Would you prefer tighter integrations (LangChain, Haystack, etc.) or a more “build-it-yourself” style?

Feedback, criticism, or collaboration ideas are all welcome. — Varshith (varshith.gudur17@gmail.com )

how much was this vibe coded? looks cool but its too much for me to digest.

where did you get the original mental model to begin building it?

  • It’s definitely dense, but not as wild as it looks. The mental model was: take the core building blocks from FAISS and Milvus, make them composable in Python, and expose everything clearly.

    The “vibe” part came from trying to make it feel like a system that could run in production, not just a toy. So yeah, it’s a little heavy, but it earned the vibe honestly.

What’s the advantage if this being in python?
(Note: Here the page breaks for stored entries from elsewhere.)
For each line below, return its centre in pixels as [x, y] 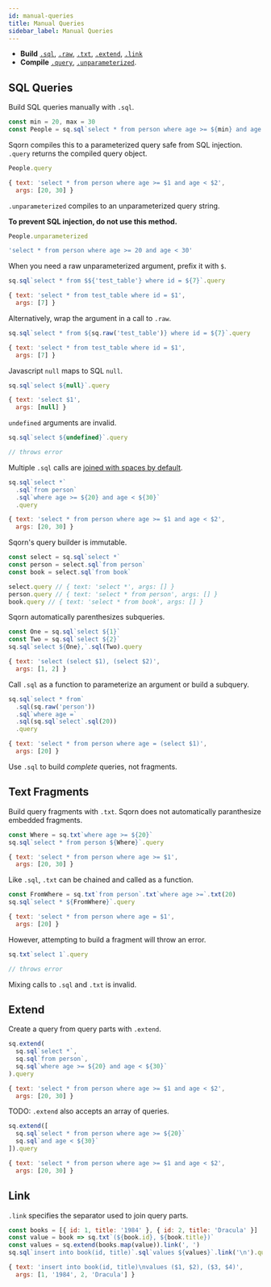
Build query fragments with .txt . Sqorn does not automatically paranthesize [135, 811]
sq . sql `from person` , [52, 1059]
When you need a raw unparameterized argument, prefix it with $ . [118, 266]
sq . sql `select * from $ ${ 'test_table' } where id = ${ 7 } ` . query [117, 281]
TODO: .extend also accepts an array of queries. [89, 1111]
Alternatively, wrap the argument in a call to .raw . [90, 318]
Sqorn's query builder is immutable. [68, 542]
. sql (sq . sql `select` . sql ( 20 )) [66, 722]

  • The point isn’t raw speed it’s hackability. You can plug in new models or indexing layers in minutes without dropping to C++.

  • I think the “simple, modular, and extensible” makes this interesting. And for those, it being written in Python are relevant.

    • Exactly Python makes the whole stack composable instead of compiled shut. That’s where the fun (and flexibility) lives.

dude you already missed the window.

nothing is better than sqlite as a library and don't use high perforamnce as your value for a python product

  • SQLite’s perfect if you’ve got rows and tables. Valori’s for when you’ve got embeddings and chaos.